- **TO DO**: Skip the pictures. Output only the lines below starting at the line with "meus conhecimentos. [27, 47]" and ending at the line with "Architecture : aarch64", both ends included, exactly as they are.

= Beginning of Section =

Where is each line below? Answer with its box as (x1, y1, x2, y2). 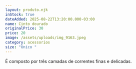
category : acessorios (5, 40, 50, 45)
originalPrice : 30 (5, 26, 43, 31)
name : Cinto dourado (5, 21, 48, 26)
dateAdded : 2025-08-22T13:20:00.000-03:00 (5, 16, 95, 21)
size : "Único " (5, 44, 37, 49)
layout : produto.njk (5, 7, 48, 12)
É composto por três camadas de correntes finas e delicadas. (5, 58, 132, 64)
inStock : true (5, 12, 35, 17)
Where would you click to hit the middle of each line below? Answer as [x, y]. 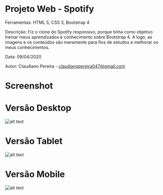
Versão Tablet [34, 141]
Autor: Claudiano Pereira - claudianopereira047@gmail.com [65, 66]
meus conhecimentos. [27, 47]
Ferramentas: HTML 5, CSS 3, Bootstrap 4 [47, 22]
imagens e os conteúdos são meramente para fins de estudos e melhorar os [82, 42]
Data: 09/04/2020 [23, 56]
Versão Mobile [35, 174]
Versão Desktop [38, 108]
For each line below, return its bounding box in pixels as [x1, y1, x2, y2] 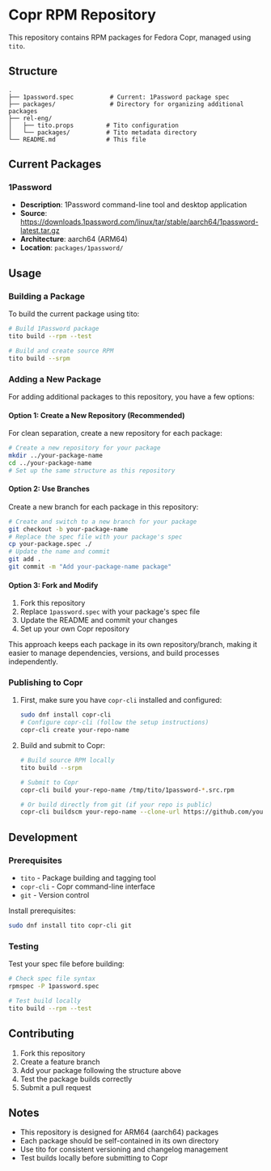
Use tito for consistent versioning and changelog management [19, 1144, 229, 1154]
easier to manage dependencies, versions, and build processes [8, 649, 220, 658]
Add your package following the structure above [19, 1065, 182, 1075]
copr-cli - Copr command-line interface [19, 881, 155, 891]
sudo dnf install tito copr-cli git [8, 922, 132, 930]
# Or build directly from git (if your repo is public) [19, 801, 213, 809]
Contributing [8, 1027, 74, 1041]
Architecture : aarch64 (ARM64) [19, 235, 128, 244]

= End of Section =
= Beginning of Section =

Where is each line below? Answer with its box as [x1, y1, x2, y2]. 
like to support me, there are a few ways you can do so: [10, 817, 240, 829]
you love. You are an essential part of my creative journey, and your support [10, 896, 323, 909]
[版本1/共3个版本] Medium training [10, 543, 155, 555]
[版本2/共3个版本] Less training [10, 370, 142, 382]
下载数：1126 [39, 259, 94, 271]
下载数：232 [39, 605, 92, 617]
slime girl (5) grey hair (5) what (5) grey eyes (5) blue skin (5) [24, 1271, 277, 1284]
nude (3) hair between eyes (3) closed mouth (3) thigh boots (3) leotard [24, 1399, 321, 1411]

= End of Section =

- **TASK RESULT**:
meus conhecimentos. [27, 47]
Ferramentas: HTML 5, CSS 3, Bootstrap 4 [47, 22]
imagens e os conteúdos são meramente para fins de estudos e melhorar os [82, 42]
Data: 09/04/2020 [23, 56]
Versão Mobile [35, 174]
Versão Desktop [38, 108]
For each line below, return its bounding box in pixels as [x1, y1, x2, y2] 
Use tito for consistent versioning and changelog management [19, 1144, 229, 1154]
easier to manage dependencies, versions, and build processes [8, 649, 220, 658]
Add your package following the structure above [19, 1065, 182, 1075]
copr-cli - Copr command-line interface [19, 881, 155, 891]
sudo dnf install tito copr-cli git [8, 922, 132, 930]
# Or build directly from git (if your repo is public) [19, 801, 213, 809]
Contributing [8, 1027, 74, 1041]
Architecture : aarch64 (ARM64) [19, 235, 128, 244]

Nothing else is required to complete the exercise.